* **Given data**
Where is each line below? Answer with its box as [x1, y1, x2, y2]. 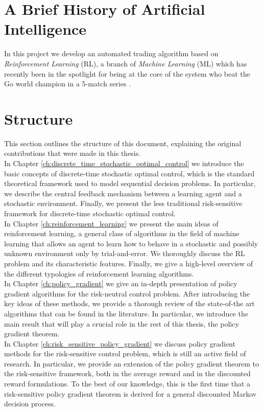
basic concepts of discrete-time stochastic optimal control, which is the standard [4, 168, 255, 178]
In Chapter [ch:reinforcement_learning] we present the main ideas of [4, 218, 219, 228]
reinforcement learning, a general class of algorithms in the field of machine [4, 228, 240, 239]
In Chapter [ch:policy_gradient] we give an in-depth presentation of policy [4, 278, 237, 289]
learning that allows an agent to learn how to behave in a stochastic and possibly [4, 238, 258, 248]
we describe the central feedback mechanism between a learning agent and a [4, 188, 242, 198]
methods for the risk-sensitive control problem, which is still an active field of [4, 348, 246, 359]
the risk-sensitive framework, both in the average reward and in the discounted [4, 368, 251, 379]
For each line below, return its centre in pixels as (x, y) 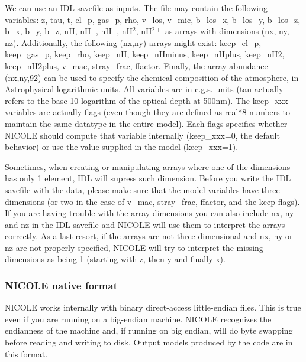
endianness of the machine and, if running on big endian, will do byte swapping (149, 330)
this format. (26, 353)
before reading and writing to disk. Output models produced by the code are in (149, 342)
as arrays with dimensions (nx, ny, (227, 31)
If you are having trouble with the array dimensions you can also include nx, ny (149, 213)
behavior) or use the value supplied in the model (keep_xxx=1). (122, 147)
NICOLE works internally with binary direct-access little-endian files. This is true (153, 307)
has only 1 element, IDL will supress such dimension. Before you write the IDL (148, 178)
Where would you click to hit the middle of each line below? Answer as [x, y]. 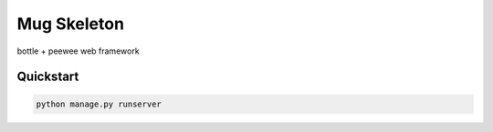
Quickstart [48, 77]
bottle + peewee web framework [79, 51]
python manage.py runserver [99, 104]
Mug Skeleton [71, 24]
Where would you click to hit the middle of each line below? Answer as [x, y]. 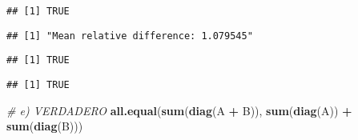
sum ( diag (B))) [45, 126]
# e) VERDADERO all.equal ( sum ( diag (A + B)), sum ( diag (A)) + [179, 110]
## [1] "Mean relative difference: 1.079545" [130, 36]
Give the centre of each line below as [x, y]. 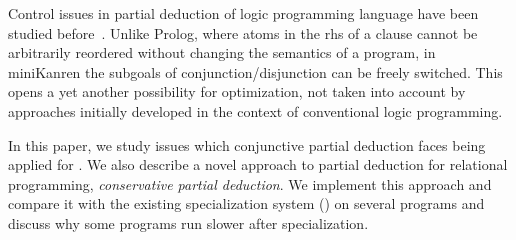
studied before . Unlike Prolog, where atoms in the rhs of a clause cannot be [243, 32]
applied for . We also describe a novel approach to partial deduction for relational [258, 164]
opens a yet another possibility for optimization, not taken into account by [237, 91]
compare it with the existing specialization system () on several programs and [246, 203]
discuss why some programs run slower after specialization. [188, 222]
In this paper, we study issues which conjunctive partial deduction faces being [247, 144]
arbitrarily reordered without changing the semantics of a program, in [222, 52]
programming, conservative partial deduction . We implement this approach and [250, 183]
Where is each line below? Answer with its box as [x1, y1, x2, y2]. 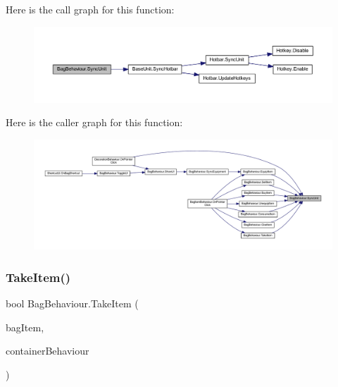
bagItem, [6, 319, 44, 334]
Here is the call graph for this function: [6, 2, 175, 16]
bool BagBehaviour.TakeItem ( [6, 296, 139, 311]
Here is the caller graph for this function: [6, 115, 183, 130]
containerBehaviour [6, 343, 89, 358]
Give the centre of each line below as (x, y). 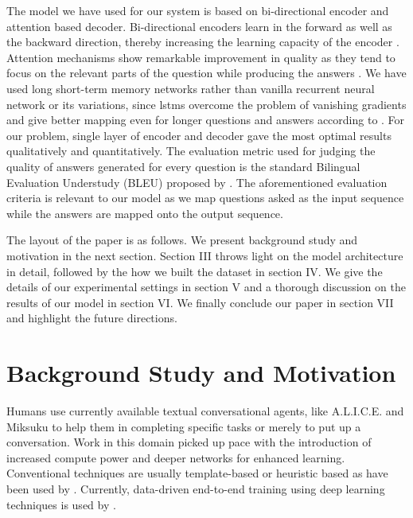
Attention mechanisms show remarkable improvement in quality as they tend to (201, 57)
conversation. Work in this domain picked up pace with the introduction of (189, 442)
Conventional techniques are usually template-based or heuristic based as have (197, 473)
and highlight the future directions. (92, 318)
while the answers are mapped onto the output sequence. (145, 213)
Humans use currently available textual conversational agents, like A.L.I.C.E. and (205, 411)
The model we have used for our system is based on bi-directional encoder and (198, 10)
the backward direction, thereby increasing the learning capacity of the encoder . (203, 42)
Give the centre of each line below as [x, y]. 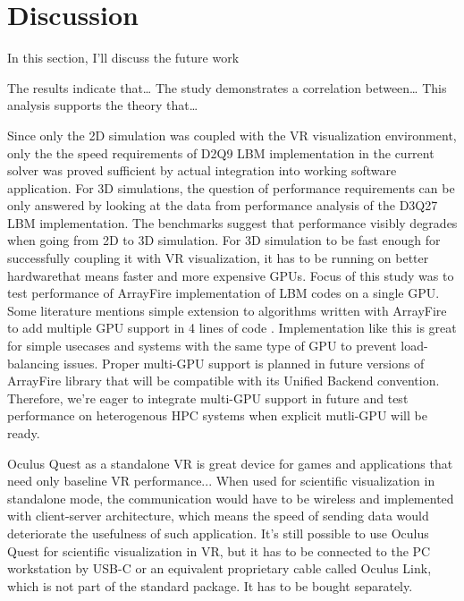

* **Exercise goal**
Filter the records for the word "stochastic" and show every line that has it.

* **Your solution**
basic concepts of discrete-time stochastic optimal control, which is the standard [4, 168, 255, 178]
learning that allows an agent to learn how to behave in a stochastic and possibly [4, 238, 258, 248]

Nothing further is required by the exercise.